Dans un communiqué diffusé le dimanche 21 septembre, le syndicat SUD éducation Mayotte répond à une lettre de la rectrice de l’académie de Mayotte, Valérie Debuchy, adressé aux chefs de services, chefs d’établissements, inspecteurs d’académie et directeurs et directrices d’établissements, le 28 août dernier. Le courrier, rappelait le devoir de réserve en période électorale qui s’applique aux agents de la fonction publique.

« Son objectif est de s’assurer qu’aucun fonctionnaire ou agent public ne fera usage de sa fonction à des fins de propagande électorale », relevait la rectrice dans le courriel. Valérie Debuchy demandait aux agents de faire « preuve de réserve », sur la communication, la neutralité des locaux, le comportement au sein des établissements, mais surtout elle indiquait que les agents publics doivent éviter les prises de position trop marquées, « en dehors du service ».
Le syndicat questionne le caractère intimidant du courrier
Un dernier point qui a particulièrement éreinté le syndicat. « Nous est-il interdit d’exprimer des opinions politiques en dehors de nos établissements scolaires ? », questionne-t-il. « Elle nous demande d’éviter les prises de position trop marquées sur les réseaux sociaux. Elle assure : Une simple publication, un « like » ou un partage d’information, peuvent suffire à créer une confusion entre ses convictions personnelles et sa fonction publique », continue le syndicat.
Ce dernier insiste, « il n’existe aucun texte interdisant aux fonctionnaires d’exprimer des opinions politiques hors de leur lieu de travail ». Le syndicat utilise ensuite l’article L111-1 du code général de la fonction publique qui dispose que, « la liberté d’opinion est garantie aux agents publics », pour appuyer son argumentation.
« Notre rectrice voudrait-elle intimider tous nos collègues en cette période de campagne pour les élections municipales ? Nous lui demandons de retirer publiquement ce paragraphe illégal », lance le syndicat. « À Sud-éducation, nous rappelons également que le racisme, l’antisémitisme et la xénophobie ne sont pas de simples opinions politiques. Toute expression (publique ou privée) raciste, antisémite ou xénophobe reste punie par la loi. Mais ça n’a rien à voir avec le « devoir de réserve en période électorale », titre du courrier de la rectrice« .
Que dit le droit ?

En France, les agents publics bénéficient d’une liberté d’opinion garantie par l’article L111-1 du Code général de la fonction publique (CGFP).

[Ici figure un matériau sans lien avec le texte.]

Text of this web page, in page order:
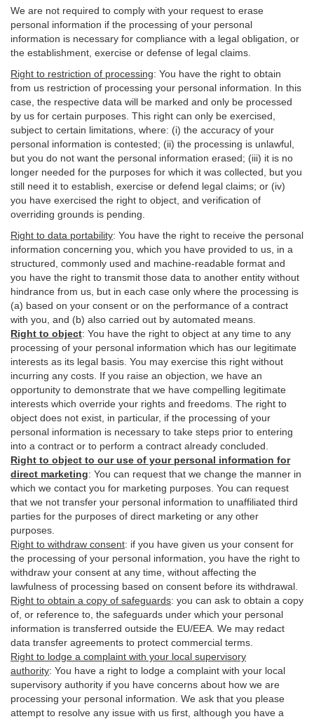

Cela signifie qu’ils ont le droit de former et d’exprimer des convictions politiques, syndicales, religieuses ou philosophiques, y compris en dehors de leur service. Cette liberté doit cependant se concilier avec certains principes fondamentaux de la fonction publique, comme la neutralité, la dignité et la loyauté, tels que rappelés par l’article L121-1 du même code. Ces obligations s’appliquent strictement dans l’exercice des fonctions de l’agent.
Hors service, les agents publics peuvent adhérer à un parti politique, participer à des activités syndicales ou associatives, se présenter à des élections et exprimer leurs opinions dans la sphère privée ou publique, y compris sur les réseaux sociaux.

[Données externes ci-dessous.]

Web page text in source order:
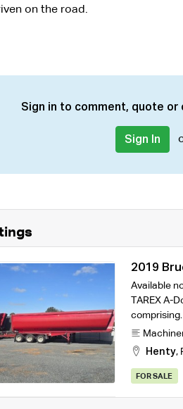
on the road.
Sign in to comment, quote
Sign In
2019
A-
Available
TAREX A-
Henty,
FOR SALE
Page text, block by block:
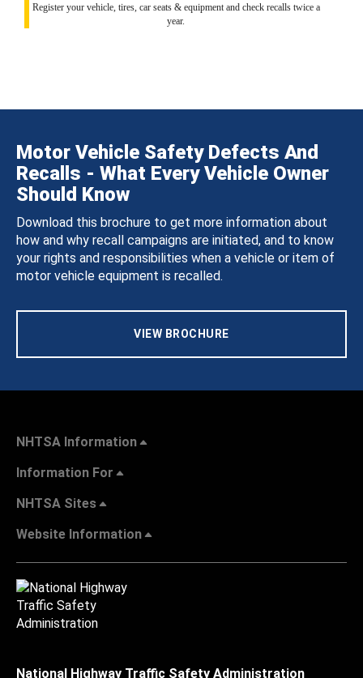
Register your vehicle, tires, car seats & equipment and check recalls twice a
year.
Motor Vehicle Safety Defects And
Recalls - What Every Vehicle Owner
Should Know
Download this brochure to get more information about
how and why recall campaigns are initiated, and to know
your rights and responsibilities when a vehicle or item of
motor vehicle equipment is recalled.
VIEW BROCHURE
NHTSA Information
Information For
NHTSA Sites
Website Information
National Highway Traffic Safety Administration

Le devoir de réserve, tel qu’énoncé dans les articles L. 312-1 et L. 312-2 du CGFP, concerne uniquement le comportement dans l’exercice des fonctions et impose aux agents de respecter la neutralité et de ne pas instrumentaliser leur fonction à des fins politiques. Les guides et fiches de la DGAFP, comme la fiche sur les droits et obligations des agents en période électorale ou le Guide de l’encadrant sur l’usage des réseaux sociaux, donnent des recommandations pratiques pour éviter toute confusion entre rôle public et opinions personnelles, mais ces documents n’ont pas de valeur légale contraignante. Aucune loi ne permet à l’administration d’interdire ou de sanctionner l’expression d’opinions personnelles en dehors du service.

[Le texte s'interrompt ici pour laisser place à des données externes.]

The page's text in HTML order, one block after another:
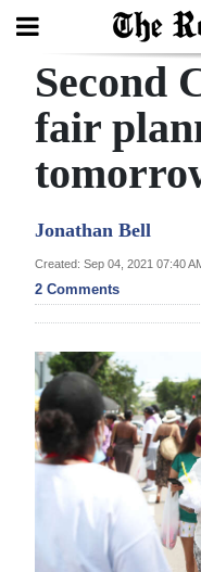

Les agents publics doivent donc respecter la neutralité lorsqu’ils exercent leurs fonctions, mais ils conservent leur liberté d’expression politique dans leur vie personnelle et sur les réseaux sociaux, même pendant les périodes électorales. Ainsi, les paragraphes du courrier de la rectrice invitant notamment à « éviter les prises de position trop marquées sur les réseaux sociaux », relèvent d’une interprétation ou recommandation, mais n’ont pas de fondement juridique contraignant.